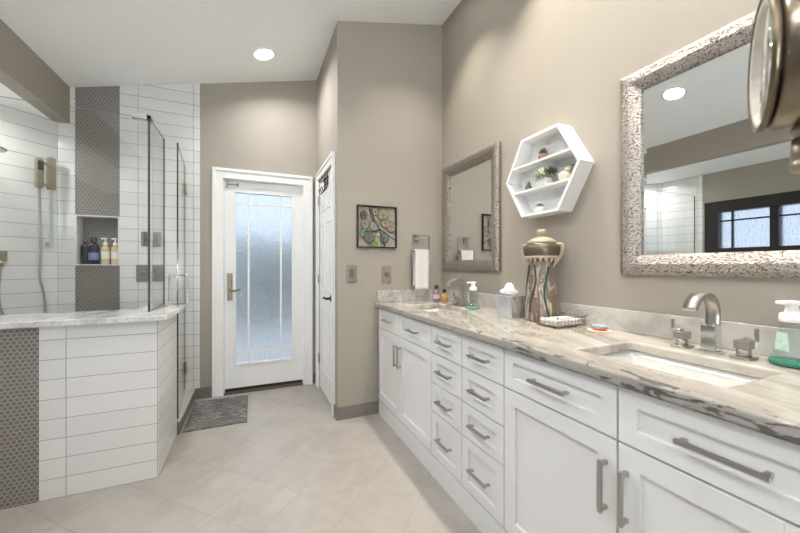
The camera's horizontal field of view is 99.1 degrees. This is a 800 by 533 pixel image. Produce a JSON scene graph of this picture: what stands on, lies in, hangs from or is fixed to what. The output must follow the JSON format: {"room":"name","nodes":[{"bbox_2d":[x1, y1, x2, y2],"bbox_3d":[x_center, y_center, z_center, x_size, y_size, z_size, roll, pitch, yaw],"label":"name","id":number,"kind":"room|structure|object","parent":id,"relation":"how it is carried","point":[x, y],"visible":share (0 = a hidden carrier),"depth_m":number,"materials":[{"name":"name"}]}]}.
{"room":"bathroom","nodes":[
{"label":"bathroom","id":0,"kind":"room"},
{"bbox_2d":[0,83,50,119],"bbox_3d":[-2.066,-1.200,0.123,0.808,0.100,5.570,0,0,-23],"label":"ceiling","id":1,"kind":"structure","parent":0,"point":[22,105],"depth_m":2.39,"materials":[{"name":"paint"}]},
{"bbox_2d":[0,104,57,314],"bbox_3d":[-2.932,0.025,2.277,0.141,2.350,1.106,0,0,18],"label":"wall","id":2,"kind":"structure","parent":0,"point":[26,137],"depth_m":2.53,"materials":[{"name":"tile"}]},
{"bbox_2d":[0,251,6,314],"bbox_3d":[-2.819,0.245,2.408,0.039,0.710,0.098,0,0,21],"label":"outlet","id":3,"kind":"object","parent":2,"relation":"attached to","point":[3,254],"visible":0.59,"depth_m":2.40,"materials":[{"name":"gold metal"}]},
{"bbox_2d":[0,146,6,152],"bbox_3d":[-2.740,-0.803,2.218,0.325,0.076,0.210,0,0,22],"label":"shower head","id":4,"kind":"object","parent":2,"relation":"attached to","point":[2,149],"visible":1,"depth_m":2.25},
{"bbox_2d":[34,156,55,312],"bbox_3d":[-2.713,-0.063,2.574,0.080,1.574,0.170,0,0,5],"label":"shower rail","id":5,"kind":"object","parent":2,"relation":"attached to","point":[50,162],"visible":0.77,"depth_m":2.58,"materials":[{"name":"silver metal"}]},
{"bbox_2d":[0,19,69,122],"bbox_3d":[-1.649,-1.365,0.304,0.100,0.430,5.570,0,0,-23],"label":"wall header","id":6,"kind":"structure","parent":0,"point":[22,71],"depth_m":2.27,"materials":[{"name":"paint"}]},
{"bbox_2d":[0,321,157,509],"bbox_3d":[-2.180,0.753,1.771,1.610,0.893,0.335,0,0,-23],"label":"wall","id":7,"kind":"structure","parent":0,"point":[98,383],"depth_m":1.80,"materials":[{"name":"tile"}]},
{"bbox_2d":[0,305,184,328],"bbox_3d":[-2.199,0.291,1.872,1.656,0.032,0.585,0,0,-23],"label":"wall cap","id":8,"kind":"object","parent":7,"relation":"on","point":[10,321],"visible":0.98,"depth_m":1.88,"materials":[{"name":"stone"}]},
{"bbox_2d":[0,96,135,317],"bbox_3d":[-2.222,-0.313,1.761,1.518,1.174,0.010,0,0,-23],"label":"glass panel","id":9,"kind":"object","parent":8,"relation":"on","point":[0,96],"visible":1,"depth_m":1.91,"materials":[{"name":"clear glass"}]},
{"bbox_2d":[132,113,154,123],"bbox_3d":[-1.558,-0.898,2.074,0.103,0.027,0.075,0,0,-23],"label":"clamp","id":10,"kind":"object","parent":9,"relation":"attached to","point":[134,115],"visible":0.97,"depth_m":2.05,"materials":[{"name":"silver metal"}]},
{"bbox_2d":[148,120,165,311],"bbox_3d":[-1.592,-0.313,2.236,0.020,1.175,0.380,0,0,-23],"label":"glass panel","id":11,"kind":"object","parent":8,"relation":"on","point":[163,303],"visible":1,"depth_m":2.11,"materials":[{"name":"clear glass"}]},
{"bbox_2d":[158,314,176,476],"bbox_3d":[-1.568,0.753,2.147,0.192,0.893,0.532,0,0,-23],"label":"wall","id":12,"kind":"structure","parent":0,"point":[167,330],"depth_m":2.12,"materials":[{"name":"tile"}]},
{"bbox_2d":[168,143,188,418],"bbox_3d":[-1.760,0.102,2.750,0.132,1.985,0.676,0,0,-28],"label":"shower door","id":13,"kind":"structure","parent":12,"relation":"attached to","point":[184,185],"depth_m":2.94,"materials":[{"name":"clear glass"}]},
{"bbox_2d":[177,389,194,422],"bbox_3d":[-1.790,1.109,2.726,0.175,0.013,0.703,0,0,-23],"label":"sill","id":14,"kind":"structure","parent":12,"relation":"attached to","point":[189,393],"depth_m":2.81,"materials":[{"name":"stone"}]},
{"bbox_2d":[58,80,316,390],"bbox_3d":[-1.855,-0.380,3.160,2.313,3.160,0.146,0,0,-23],"label":"wall","id":15,"kind":"structure","parent":0,"point":[174,108],"depth_m":3.00,"materials":[{"name":"tile"}]},
{"bbox_2d":[75,214,119,265],"bbox_3d":[-2.510,-0.214,2.858,0.291,0.411,0.114,0,0,-23],"label":"niche","id":16,"kind":"object","parent":15,"relation":"attached to","point":[78,218],"visible":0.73,"depth_m":2.81,"materials":[{"name":"white tile"}]},
{"bbox_2d":[81,242,88,263],"bbox_3d":[-2.597,-0.109,2.814,0.058,0.180,0.041,0,0,-23],"label":"shampoo bottle","id":17,"kind":"object","parent":16,"relation":"in","point":[84,247],"visible":0.9,"depth_m":2.80,"materials":[{"name":"black plastic"}]},
{"bbox_2d":[88,237,98,263],"bbox_3d":[-2.542,-0.133,2.832,0.069,0.228,0.052,0,0,-23],"label":"shampoo bottle","id":18,"kind":"object","parent":16,"relation":"in","point":[93,248],"visible":0.98,"depth_m":2.81,"materials":[{"name":"blue plastic"}]},
{"bbox_2d":[101,238,109,263],"bbox_3d":[-2.472,-0.129,2.863,0.059,0.220,0.048,0,0,-23],"label":"pump bottle","id":19,"kind":"object","parent":16,"relation":"in","point":[105,250],"visible":0.98,"depth_m":2.85,"materials":[{"name":"beige plastic"}]},
{"bbox_2d":[111,238,117,263],"bbox_3d":[-2.411,-0.129,2.889,0.059,0.220,0.048,0,0,-23],"label":"pump bottle","id":20,"kind":"object","parent":16,"relation":"in","point":[114,250],"visible":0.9,"depth_m":2.87,"materials":[{"name":"beige plastic"}]},
{"bbox_2d":[136,265,151,281],"bbox_3d":[-2.183,0.057,2.908,0.120,0.143,0.055,0,0,-23],"label":"shower valve","id":21,"kind":"object","parent":15,"relation":"attached to","point":[141,270],"visible":0.83,"depth_m":2.91,"materials":[{"name":"metal"}]},
{"bbox_2d":[141,231,147,245],"bbox_3d":[-2.181,-0.237,2.911,0.055,0.125,0.050,0,0,-23],"label":"shower valve","id":22,"kind":"object","parent":15,"relation":"attached to","point":[144,235],"visible":0.84,"depth_m":2.92,"materials":[{"name":"metal"}]},
{"bbox_2d":[153,232,160,245],"bbox_3d":[-2.103,-0.237,2.945,0.055,0.125,0.050,0,0,-23],"label":"shower valve","id":23,"kind":"object","parent":15,"relation":"attached to","point":[156,235],"visible":1,"depth_m":2.96,"materials":[{"name":"metal"}]},
{"bbox_2d":[152,265,162,280],"bbox_3d":[-2.092,0.057,2.950,0.090,0.143,0.050,0,0,-23],"label":"shower valve","id":24,"kind":"object","parent":15,"relation":"attached to","point":[157,270],"visible":0.82,"depth_m":2.96,"materials":[{"name":"metal"}]},
{"bbox_2d":[195,386,211,398],"bbox_3d":[-1.788,1.151,3.109,0.135,0.098,0.012,0,0,-23],"label":"baseboard","id":25,"kind":"structure","parent":15,"relation":"attached to","point":[203,392],"depth_m":3.10,"materials":[{"name":"beige tile"}]},
{"bbox_2d":[212,167,312,397],"bbox_3d":[-1.327,0.143,3.351,0.904,2.114,0.116,0,0,-23],"label":"door frame","id":26,"kind":"structure","parent":15,"relation":"attached to","point":[218,173],"depth_m":3.19,"materials":[{"name":"white paint"}]},
{"bbox_2d":[224,382,302,395],"bbox_3d":[-1.335,1.192,3.378,0.724,0.016,0.140,0,0,-23],"label":"trim","id":27,"kind":"structure","parent":15,"relation":"attached to","point":[299,383],"depth_m":3.31,"materials":[{"name":"brown wood"}]},
{"bbox_2d":[225,180,302,391],"bbox_3d":[-1.318,0.184,3.340,0.716,1.999,0.107,0,0,-23],"label":"door","id":28,"kind":"structure","parent":15,"relation":"in","point":[264,222],"depth_m":3.35,"materials":[{"name":"white paint"}]},
{"bbox_2d":[313,373,315,383],"bbox_3d":[-0.878,1.151,3.504,0.047,0.098,0.012,0,0,-23],"label":"baseboard","id":29,"kind":"structure","parent":15,"relation":"attached to","point":[314,375],"depth_m":3.50,"materials":[{"name":"grey wood"}]},
{"bbox_2d":[0,0,461,86],"bbox_3d":[-0.206,-1.874,0.930,3.046,0.866,5.570,0,0,-23],"label":"ceiling","id":30,"kind":"structure","parent":0,"point":[86,43],"depth_m":2.52,"materials":[{"name":"paint"}]},
{"bbox_2d":[252,48,275,60],"bbox_3d":[-1.148,-1.790,2.881,0.187,0.051,0.192,0,0,-19],"label":"ceiling light","id":31,"kind":"object","parent":30,"relation":"attached to","point":[261,54],"visible":1,"depth_m":2.88,"materials":[{"name":"white paint"}]},
{"bbox_2d":[0,383,480,532],"bbox_3d":[-0.623,1.250,0.749,3.954,0.100,5.570,0,0,-23],"label":"floor","id":32,"kind":"structure","parent":0,"point":[292,467],"depth_m":1.85,"materials":[{"name":"tile"}]},
{"bbox_2d":[177,392,194,434],"bbox_3d":[-1.790,1.157,2.726,0.165,0.085,0.703,0,0,-23],"label":"shower curb","id":33,"kind":"object","parent":32,"relation":"on","point":[179,425],"visible":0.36,"depth_m":2.66,"materials":[{"name":"beige tile"}]},
{"bbox_2d":[183,395,247,432],"bbox_3d":[-1.490,1.193,2.814,0.423,0.014,0.590,0,0,-23],"label":"bath mat","id":34,"kind":"object","parent":32,"relation":"on","point":[212,413],"visible":1,"depth_m":2.76,"materials":[{"name":"grey fabric"}]},
{"bbox_2d":[379,308,433,474],"bbox_3d":[0.264,0.764,2.485,0.637,0.872,0.895,0,0,-23],"label":"base cabinet","id":35,"kind":"object","parent":32,"relation":"on","point":[405,343],"visible":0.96,"depth_m":2.27,"materials":[{"name":"white paint"}]},
{"bbox_2d":[375,300,799,443],"bbox_3d":[0.663,0.310,1.579,0.630,0.036,2.908,0,0,-23],"label":"countertop","id":36,"kind":"structure","parent":35,"relation":"on","point":[770,404],"depth_m":1.06,"materials":[{"name":"stone"}]},
{"bbox_2d":[377,289,440,301],"bbox_3d":[0.086,0.244,2.903,0.598,0.096,0.020,0,0,-23],"label":"side splash","id":37,"kind":"object","parent":36,"relation":"on","point":[411,294],"visible":0.88,"depth_m":2.88,"materials":[{"name":"stone"}]},
{"bbox_2d":[420,308,450,311],"bbox_3d":[0.246,0.392,2.461,0.352,0.126,0.472,0,0,-23],"label":"sink basin","id":38,"kind":"object","parent":36,"relation":"in","point":[424,309],"visible":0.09,"depth_m":2.69,"materials":[{"name":"white ceramic"}]},
{"bbox_2d":[433,285,439,300],"bbox_3d":[0.309,0.223,2.892,0.053,0.136,0.053,0,0,-23],"label":"lotion bottle","id":39,"kind":"object","parent":36,"relation":"on","point":[436,295],"visible":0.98,"depth_m":2.87,"materials":[{"name":"plastic"}]},
{"bbox_2d":[441,289,447,301],"bbox_3d":[0.366,0.239,2.813,0.056,0.104,0.056,0,0,-23],"label":"lotion bottle","id":40,"kind":"object","parent":36,"relation":"on","point":[444,298],"visible":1,"depth_m":2.79,"materials":[{"name":"orange plastic"}]},
{"bbox_2d":[446,278,472,306],"bbox_3d":[0.417,0.190,2.519,0.160,0.204,0.238,0,0,-23],"label":"faucet","id":41,"kind":"object","parent":36,"relation":"on","point":[461,300],"visible":0.91,"depth_m":2.52,"materials":[{"name":"silver metal"}]},
{"bbox_2d":[466,282,479,308],"bbox_3d":[0.507,0.198,2.362,0.097,0.186,0.097,0,0,-6],"label":"soap dispenser","id":42,"kind":"object","parent":36,"relation":"on","point":[472,288],"visible":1,"depth_m":2.35,"materials":[{"name":"white"}]},
{"bbox_2d":[497,282,524,318],"bbox_3d":[0.630,0.191,1.951,0.112,0.200,0.120,0,0,-29],"label":"tissue box","id":43,"kind":"object","parent":36,"relation":"on","point":[510,305],"visible":1,"depth_m":1.91,"materials":[{"name":"mirror"}]},
{"bbox_2d":[521,229,563,321],"bbox_3d":[0.765,0.045,1.842,0.186,0.492,0.186,0,0,1],"label":"lidded jar","id":44,"kind":"object","parent":36,"relation":"on","point":[541,254],"visible":0.98,"depth_m":1.78,"materials":[{"name":"brown ceramic"}]},
{"bbox_2d":[525,265,549,316],"bbox_3d":[0.720,0.127,1.807,0.056,0.272,0.148,0,0,-37],"label":"vase","id":45,"kind":"object","parent":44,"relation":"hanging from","point":[537,297],"depth_m":1.78,"materials":[{"name":"multicoloured ceramic"}]},
{"bbox_2d":[536,312,585,328],"bbox_3d":[0.797,0.264,1.692,0.204,0.055,0.134,0,0,-26],"label":"tray","id":46,"kind":"object","parent":36,"relation":"on","point":[540,316],"visible":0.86,"depth_m":1.66,"materials":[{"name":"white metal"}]},
{"bbox_2d":[541,316,581,325],"bbox_3d":[0.797,0.268,1.692,0.176,0.024,0.106,0,0,-26],"label":"folded hand towels","id":47,"kind":"object","parent":46,"relation":"in","point":[559,317],"visible":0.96,"depth_m":1.66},
{"bbox_2d":[586,324,612,332],"bbox_3d":[0.901,0.278,1.541,0.104,0.027,0.104,0,0,-23],"label":"dish","id":48,"kind":"object","parent":36,"relation":"on","point":[600,328],"visible":1,"depth_m":1.52,"materials":[{"name":"orange ceramic"}]},
{"bbox_2d":[591,327,607,330],"bbox_3d":[0.901,0.280,1.541,0.066,0.012,0.066,0,0,-23],"label":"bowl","id":49,"kind":"object","parent":48,"relation":"on","point":[592,328],"depth_m":1.52,"materials":[{"name":"ceramic"}]},
{"bbox_2d":[600,350,758,387],"bbox_3d":[0.846,0.392,1.078,0.352,0.126,0.467,0,0,-23],"label":"sink basin","id":50,"kind":"object","parent":36,"relation":"in","point":[726,379],"visible":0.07,"depth_m":1.17,"materials":[{"name":"white ceramic"}]},
{"bbox_2d":[670,292,759,360],"bbox_3d":[1.014,0.190,1.143,0.160,0.204,0.238,0,0,-23],"label":"faucet","id":51,"kind":"object","parent":36,"relation":"on","point":[710,331],"visible":1,"depth_m":1.15,"materials":[{"name":"silver metal"}]},
{"bbox_2d":[767,300,799,368],"bbox_3d":[1.154,0.195,1.004,0.100,0.192,0.100,0,0,-6],"label":"soap dispenser","id":52,"kind":"object","parent":36,"relation":"on","point":[791,314],"visible":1,"depth_m":1.00,"materials":[{"name":"white"}]},
{"bbox_2d":[767,332,788,357],"bbox_3d":[1.154,0.225,1.004,0.100,0.132,0.100,0,0,-23],"label":"label","id":53,"kind":"object","parent":52,"relation":"on","point":[781,341],"depth_m":1.00,"materials":[{"name":"paper"}]},
{"bbox_2d":[432,325,462,509],"bbox_3d":[0.503,0.764,1.934,0.637,0.872,0.307,0,0,-23],"label":"base cabinet","id":54,"kind":"object","parent":32,"relation":"on","point":[447,366],"visible":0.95,"depth_m":1.81,"materials":[{"name":"white paint"}]},
{"bbox_2d":[462,335,505,532],"bbox_3d":[0.626,0.764,1.652,0.637,0.872,0.308,0,0,-23],"label":"base cabinet","id":55,"kind":"object","parent":32,"relation":"on","point":[483,363],"visible":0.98,"depth_m":1.52,"materials":[{"name":"white paint"}]},
{"bbox_2d":[504,349,799,532],"bbox_3d":[0.876,0.764,1.076,0.637,0.872,0.947,0,0,-23],"label":"base cabinet","id":56,"kind":"object","parent":32,"relation":"on","point":[584,453],"visible":0.99,"depth_m":0.94,"materials":[{"name":"white paint"}]},
{"bbox_2d":[317,29,334,386],"bbox_3d":[-0.648,-0.367,3.158,0.100,3.135,0.830,0,0,-23],"label":"wall","id":57,"kind":"structure","parent":0,"point":[326,77],"depth_m":3.10,"materials":[{"name":"paint"}]},
{"bbox_2d":[318,168,330,404],"bbox_3d":[-0.689,0.172,3.102,0.099,2.025,0.634,0,0,-23],"label":"door","id":58,"kind":"structure","parent":57,"relation":"in","point":[324,200],"depth_m":3.12,"materials":[{"name":"white paint"}]},
{"bbox_2d":[318,171,328,193],"bbox_3d":[-0.690,-0.750,3.047,0.063,0.187,0.200,0,0,-23],"label":"hook","id":59,"kind":"object","parent":58,"relation":"hanging from","point":[325,178],"visible":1,"depth_m":3.04,"materials":[{"name":"black metal"}]},
{"bbox_2d":[316,151,334,415],"bbox_3d":[-0.686,0.137,3.091,0.024,2.127,0.782,0,0,-23],"label":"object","id":60,"kind":"structure","parent":57,"relation":"attached to","point":[330,161],"depth_m":2.79,"materials":[{"name":"white paint"}]},
{"bbox_2d":[334,404,337,420],"bbox_3d":[-0.506,1.151,2.692,0.012,0.098,0.087,0,0,-23],"label":"baseboard","id":61,"kind":"structure","parent":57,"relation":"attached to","point":[335,406],"depth_m":2.68,"materials":[{"name":"beige tile"}]},
{"bbox_2d":[335,21,441,412],"bbox_3d":[-0.077,-0.483,2.899,0.941,3.366,0.100,0,0,-23],"label":"wall","id":62,"kind":"structure","parent":0,"point":[388,76],"depth_m":2.80,"materials":[{"name":"paint"}]},
{"bbox_2d":[346,264,356,281],"bbox_3d":[-0.382,0.054,2.705,0.085,0.140,0.010,0,0,-23],"label":"switch plate","id":63,"kind":"object","parent":62,"relation":"attached to","point":[351,269],"visible":1,"depth_m":2.70,"materials":[{"name":"beige plastic"}]},
{"bbox_2d":[338,401,377,420],"bbox_3d":[-0.333,1.151,2.727,0.333,0.098,0.012,0,0,-23],"label":"baseboard","id":64,"kind":"structure","parent":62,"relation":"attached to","point":[358,410],"depth_m":2.72,"materials":[{"name":"beige tile"}]},
{"bbox_2d":[357,204,396,248],"bbox_3d":[-0.185,-0.320,2.784,0.343,0.348,0.020,0,0,-23],"label":"wall art","id":65,"kind":"object","parent":62,"relation":"attached to","point":[383,214],"visible":1,"depth_m":2.78,"materials":[{"name":"black metal"}]},
{"bbox_2d":[382,266,390,282],"bbox_3d":[-0.111,0.067,2.823,0.085,0.140,0.010,0,0,-23],"label":"switch plate","id":66,"kind":"object","parent":62,"relation":"attached to","point":[386,270],"visible":1,"depth_m":2.82,"materials":[{"name":"beige plastic"}]},
{"bbox_2d":[411,234,429,288],"bbox_3d":[0.167,-0.040,2.918,0.181,0.460,0.057,0,0,-23],"label":"towel ring","id":67,"kind":"object","parent":62,"relation":"attached to","point":[415,236],"visible":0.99,"depth_m":2.90,"materials":[{"name":"metal"}]},
{"bbox_2d":[413,249,428,289],"bbox_3d":[0.180,0.025,2.899,0.132,0.339,0.046,0,0,-23],"label":"hand towel","id":68,"kind":"object","parent":67,"relation":"hanging from","point":[420,256],"visible":1,"depth_m":2.88,"materials":[{"name":"white fabric"}]},
{"bbox_2d":[442,0,799,328],"bbox_3d":[1.109,-0.490,1.500,0.120,3.380,5.570,0,0,-23],"label":"wall","id":69,"kind":"structure","parent":0,"point":[513,71],"depth_m":1.79,"materials":[{"name":"paint"}]},
{"bbox_2d":[443,141,500,271],"bbox_3d":[0.526,-0.406,2.643,0.036,0.884,0.731,0,0,-23],"label":"wall mirror","id":70,"kind":"object","parent":69,"relation":"attached to","point":[471,185],"visible":1,"depth_m":2.59,"materials":[{"name":"silver metal"}]},
{"bbox_2d":[450,159,490,260],"bbox_3d":[0.539,-0.406,2.649,0.006,0.724,0.571,0,0,-23],"label":"mirror glass","id":71,"kind":"object","parent":70,"relation":"attached to","point":[470,184],"depth_m":2.62,"materials":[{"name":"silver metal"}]},
{"bbox_2d":[506,123,593,217],"bbox_3d":[0.811,-0.516,1.907,0.100,0.454,0.524,0,0,-23],"label":"shelf","id":72,"kind":"object","parent":69,"relation":"attached to","point":[564,147],"visible":0.99,"depth_m":1.89,"materials":[{"name":"white paint"}]},
{"bbox_2d":[525,180,531,189],"bbox_3d":[0.759,-0.475,2.017,0.038,0.062,0.038,0,0,-23],"label":"figurine","id":73,"kind":"object","parent":72,"relation":"on","point":[528,184],"visible":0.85,"depth_m":2.00,"materials":[{"name":"grey ceramic"}]},
{"bbox_2d":[535,204,545,211],"bbox_3d":[0.795,-0.333,1.934,0.060,0.059,0.060,0,0,22],"label":"potted plant","id":74,"kind":"object","parent":72,"relation":"on","point":[540,207],"visible":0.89,"depth_m":1.91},
{"bbox_2d":[538,148,548,158],"bbox_3d":[0.804,-0.633,1.917,0.061,0.078,0.064,0,0,8],"label":"potted plant","id":75,"kind":"object","parent":72,"relation":"on","point":[543,153],"visible":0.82,"depth_m":1.90,"materials":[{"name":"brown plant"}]},
{"bbox_2d":[533,165,559,186],"bbox_3d":[0.796,-0.499,1.875,0.122,0.110,0.152,0,0,-23],"label":"potted plant","id":76,"kind":"object","parent":72,"relation":"on","point":[543,176],"visible":0.98,"depth_m":1.86,"materials":[{"name":"green plant"}]},
{"bbox_2d":[556,166,571,179],"bbox_3d":[0.856,-0.481,1.783,0.067,0.073,0.075,0,0,18],"label":"figurine","id":77,"kind":"object","parent":72,"relation":"on","point":[566,173],"visible":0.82,"depth_m":1.75,"materials":[{"name":"beige ceramic"}]},
{"bbox_2d":[440,288,799,358],"bbox_3d":[0.945,0.243,1.700,0.019,0.098,2.908,0,0,-23],"label":"backsplash","id":78,"kind":"structure","parent":69,"relation":"attached to","point":[639,322],"depth_m":1.40,"materials":[{"name":"stone"}]},
{"bbox_2d":[620,10,799,277],"bbox_3d":[1.159,-0.406,1.184,0.036,0.884,0.790,0,0,-23],"label":"wall mirror","id":79,"kind":"object","parent":69,"relation":"attached to","point":[703,193],"visible":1,"depth_m":1.27,"materials":[{"name":"silver metal"}]},
{"bbox_2d":[643,41,799,254],"bbox_3d":[1.172,-0.406,1.190,0.006,0.724,0.630,0,0,-23],"label":"mirror glass","id":80,"kind":"object","parent":79,"relation":"attached to","point":[713,185],"depth_m":1.25,"materials":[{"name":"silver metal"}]},
{"bbox_2d":[747,0,799,173],"bbox_3d":[0.954,-0.274,0.631,0.880,0.340,0.190,0,0,-14],"label":"makeup mirror","id":81,"kind":"object","parent":69,"relation":"attached to","point":[773,85],"visible":1,"depth_m":0.53,"materials":[{"name":"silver metal"}]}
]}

++++++++

## Assignment
Copy out the lines above that hold the string "bathroom".

## Exercise solution
{"room":"bathroom","nodes":[
{"label":"bathroom","id":0,"kind":"room"},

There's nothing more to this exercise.